Map of chromosome 15q11–q13 region. Map of chromosome 15q11–q13 between common break points 2 and 3 (BP2 and BP3). Blue dotted lines represent the regions deleted on the paternal allele and red dotted line represents the regions deleted on the maternal allele for the indicated cell lines. Blue and red boxes denote genes expressed exclusively from paternal and maternal alleles, respectively. Gray boxes denote genes expressed biallelically.
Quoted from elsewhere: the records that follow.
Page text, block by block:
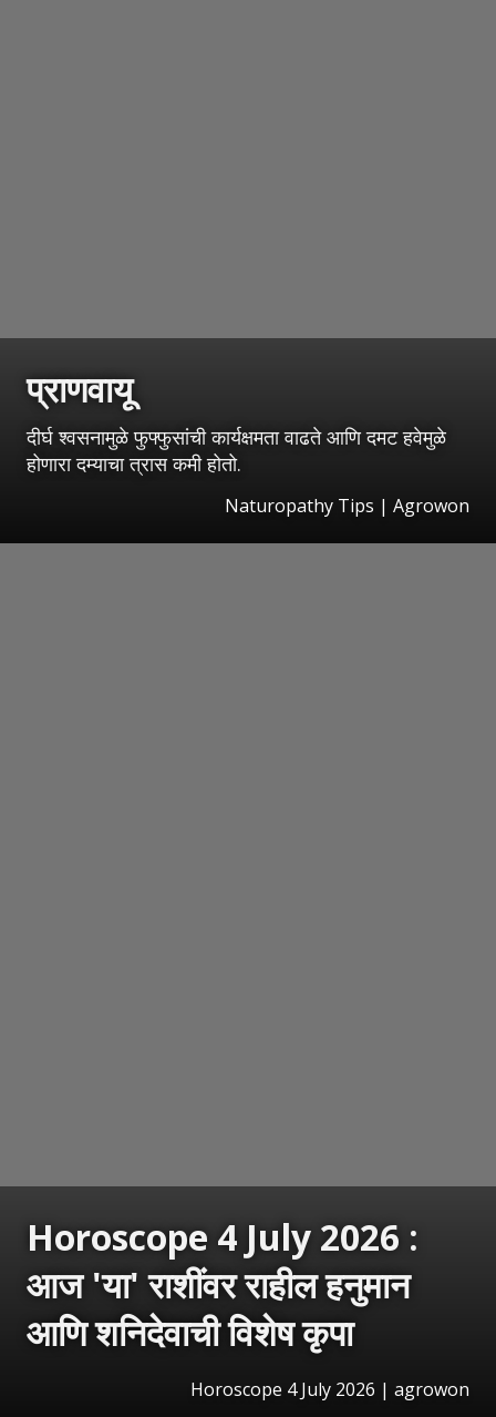
प्राणवायू
दीर्घ श्वसनामुळे फुफ्फुसांची कार्यक्षमता वाढते आणि दमट हवेमुळे
होणारा दम्याचा त्रास कमी होतो.
Naturopathy Tips | Agrowon
Horoscope 4 July 2026 :
आज 'या' राशींवर राहील हनुमान
आणि शनिदेवाची विशेष कृपा
Horoscope 4 July 2026 | agrowon
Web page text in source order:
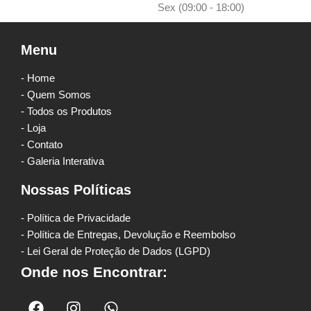
Sex (09:00 - 18:00)
Menu
- Home
- Quem Somos
- Todos os Produtos
- Loja
- Contato
- Galeria Interativa
Nossas Políticas
- Política de Privacidade
- Política de Entregas, Devolução e Reembolso
- Lei Geral de Proteção de Dados (LGPD)
Onde nos Encontrar:
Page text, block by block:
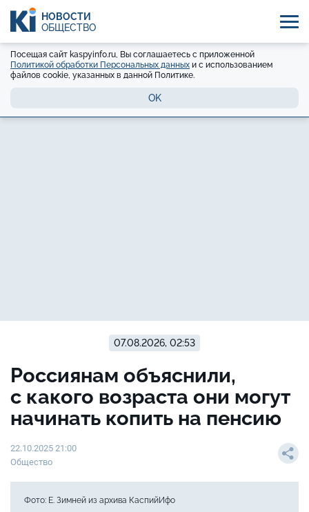
НОВОСТИ
ОБЩЕСТВО
Посещая сайт kaspyinfo.ru, Вы соглашаетесь с приложенной
Политикой обработки Персональных данных и с использованием
файлов cookie, указанных в данной Политике.
OK
07.08.2026, 02:53
Россиянам объяснили,
с какого возраста они могут
начинать копить на пенсию
22.10.2025 21:00
Общество
Фото: Е. Зимней из архива КаспийИфо
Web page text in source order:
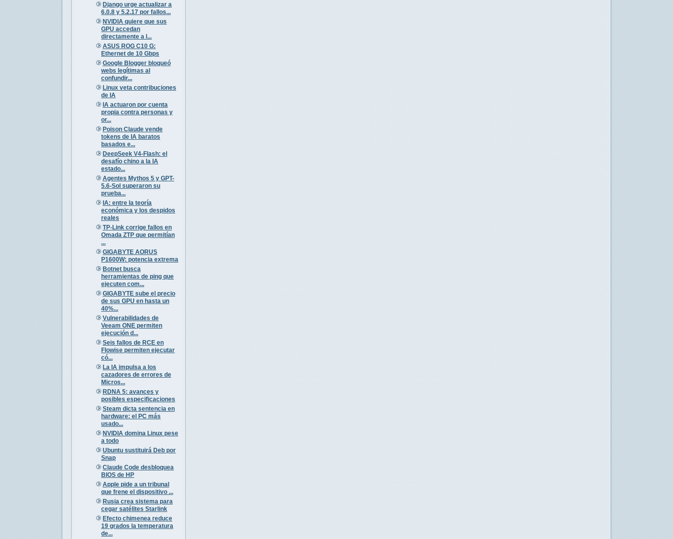
Django urge actualizar a
6.0.8 y 5.2.17 por fallos...
NVIDIA quiere que sus
GPU accedan
directamente a l...
ASUS ROG C10 G:
Ethernet de 10 Gbps
Google Blogger bloqueó
webs legítimas al
confundir...
Linux veta contribuciones
de IA
IA actuaron por cuenta
propia contra personas y
or...
Poison Claude vende
tokens de IA baratos
basados e...
DeepSeek V4-Flash: el
desafío chino a la IA
estado...
Agentes Mythos 5 y GPT-
5.6-Sol superaron su
prueba...
IA: entre la teoría
económica y los despidos
reales
TP-Link corrige fallos en
Omada ZTP que permitían
...
GIGABYTE AORUS
P1600W: potencia extrema
Botnet busca
herramientas de ping que
ejecuten com...
GIGABYTE sube el precio
de sus GPU en hasta un
40%...
Vulnerabilidades de
Veeam ONE permiten
ejecución d...
Seis fallos de RCE en
Flowise permiten ejecutar
có...
La IA impulsa a los
cazadores de errores de
Micros...
RDNA 5: avances y
posibles especificaciones
Steam dicta sentencia en
hardware: el PC más
usado...
NVIDIA domina Linux pese
a todo
Ubuntu sustituirá Deb por
Snap
Claude Code desbloquea
BIOS de HP
Apple pide a un tribunal
que frene el dispositivo ...
Rusia crea sistema para
cegar satélites Starlink
Efecto chimenea reduce
19 grados la temperatura
de...
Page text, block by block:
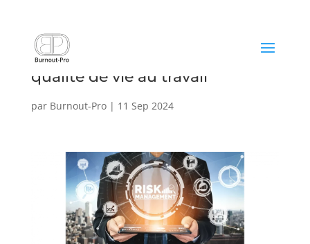
Risques psychosociaux et
qualité de vie au travail
par Burnout-Pro| 11 Sep 2024
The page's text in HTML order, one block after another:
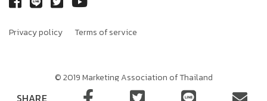
SHARE
Privacy policy Terms of service
© 2019 Marketing Association of Thailand
Terms of Service
นโยบายคุ้มครองข้อมูลส่วนบุคคล
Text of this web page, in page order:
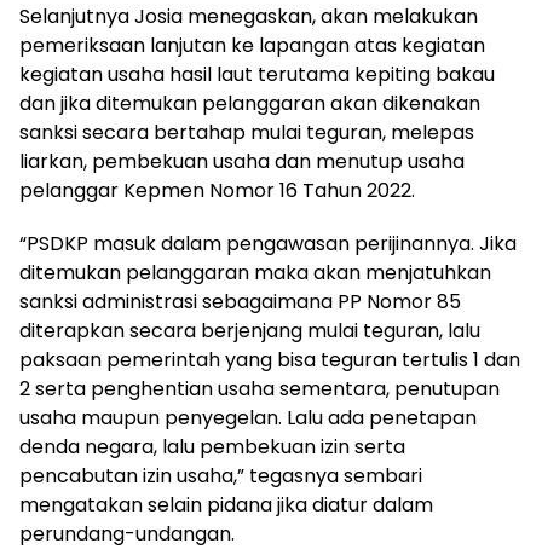
Selanjutnya Josia menegaskan, akan melakukan
pemeriksaan lanjutan ke lapangan atas kegiatan
kegiatan usaha hasil laut terutama kepiting bakau
dan jika ditemukan pelanggaran akan dikenakan
sanksi secara bertahap mulai teguran, melepas
liarkan, pembekuan usaha dan menutup usaha
pelanggar Kepmen Nomor 16 Tahun 2022.
“PSDKP masuk dalam pengawasan perijinannya. Jika
ditemukan pelanggaran maka akan menjatuhkan
sanksi administrasi sebagaimana PP Nomor 85
diterapkan secara berjenjang mulai teguran, lalu
paksaan pemerintah yang bisa teguran tertulis 1 dan
2 serta penghentian usaha sementara, penutupan
usaha maupun penyegelan. Lalu ada penetapan
denda negara, lalu pembekuan izin serta
pencabutan izin usaha,” tegasnya sembari
mengatakan selain pidana jika diatur dalam
perundang-undangan.
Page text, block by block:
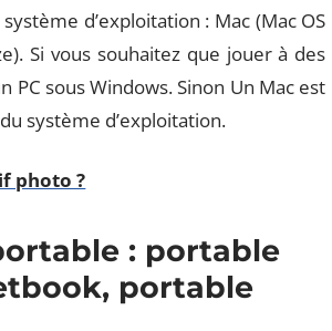
d’exploitation : Mac (Mac OS
Si vous souhaitez que jouer à des
sous Windows. Sinon Un Mac est
système d’exploitation.
photo ?
: portable
portable
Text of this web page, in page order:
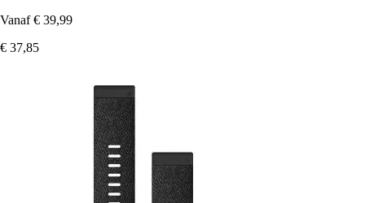
Vanaf € 39,99
€ 37,85
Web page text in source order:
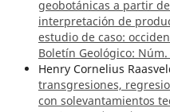
geobotánicas a partir
interpretación de
estudio de caso:
Boletín Geológico: Núm.
Henry Cornelius
transgresiones,
con solevantamientos

Differential methylated regions (DMRs) are shown using circles where open and closed circles represent unmethylated and methylated alleles, respectively. Arrows indicate the direction of transcription. A solid blue line represents paternal SNURF/SNRPN transcripts expressed in most cell types, whereas a dashed blue line indicates neuron-specific transcripts, including UBE3A-ATS.

Figure 2.

Characterization of PWS SD iPSC lines. (A) Immunocytochemistry for the pluripotency markers NANOG, SSEA-4, TRA1-80 and TRA1-81. Cell nuclei were counterstained with DAPI. Scale bar = 100 μm. (B) Expression of genes within 15q11–q13 region iPSCs to confirm deletion in PWS SD iPSCs. GAPDH was used as en endogenous control, and data were normalized to NML 1-0 iPSCs. (C) Methylation analysis of PWS-IC within SNPRN, using a methylation-sensitive restriction endonuclease quantitative PCR assay, confirming the maintenance of genomic imprinting at the PWS-IC following reprogramming in PWS SD iPSCs. PWS del 1-7 and AS del 1-0 iPSCs were used as controls. Percent methylation was reported plus or minus the SD of three replicates.

Figure 3.

Imprinting of paternal UBE3A in non-neuronal cells. (A) Gene expression analysis of SNORD115 snoRNAs in iPSCs by qRT–PCR. GAPDH was used as an endogenous control, and data were normalized to NML 1-0 10 week neurons. (B) Analysis of UBE3A-ATS expression in PWS SD iPSCs. RT-19 primers were used to analyze the expression of the UBE3A-ATS (13), and GAPDH was used as a control. NML 1-0 10 week neurons were used as a positive control, since the UBE3A-ATS is exclusively expressed in neurons. (C) Expression analysis of UBE3A in iPSCs. GAPDH was used as an endogenous control, and data were normalized to NML 1-0 iPSCs. PWS del 1-7 and AS del 1-0 iPSCs were used as controls. (D) Allele-specific RT–PCR showed equal expression of UBE3A in NML 1-0 iPSCs. In PWS SD iPSCs, the paternal UBE3A is repressed while UBE3A-ATS is expressed (S = sense, ATS = antisense and GM = genomic DNA). (E) RNA FISH using a riboprobe that specifically detects UBE3A sense transcripts (green) and a BAC probe that detects SNORD115 transcripts (red). UBE3A is actively transcribed from both alleles, and SNORD115 transcripts are not detected in NML 1-0 iPSCs. Scale bars = 5 μm. In PWS SD iPSCs, 83% of SNORD115-positive nuclei showed monoallelic expression of UBE3A and 17% of that showed biallelic expression of UBE3A, as indicated by the asterisk.

Figure 4.

SNRPN upstream exon usage in PWS SD iPSCs neurons. (A) Map showing the organization of upstream SNURF-SNRPN exons (34). Upstream exons U1B, U1Bʹ, U1A and U2 are largely neuron specific, as indicated by the bracket. Exon U4 is expressed at low levels in a variety of tissues, including iPSCs. It is unclear whether U3 and U5 are brain specific. The location of the PWS-IC is indicated by a half-filled circle. (B) Immunocytochemistry for the neural marker MAP2 in PWS SD 2-8 10 week neurons. Cell nuclei were counterstained with DAPI. Scale bar = 100 μm. (C) Expression analysis of upstream SNRPN exons. GAPDH was used as an endogenous control, and data were normalized to NML 1-0 10 week neurons, since these exons are predominately expressed in neurons.

Figure 5.

Topotecan is less effective in repressing the UBE3A-ATS in PWS SD neurons. Relative expression of SNORD115 by qRT–PCR in 10 week neurons derived from PWS SD and AS iPSC lines treated with various concentrations of Topotecan. GAPDH was used as an endogenous control. **P-value ≤ 0.05.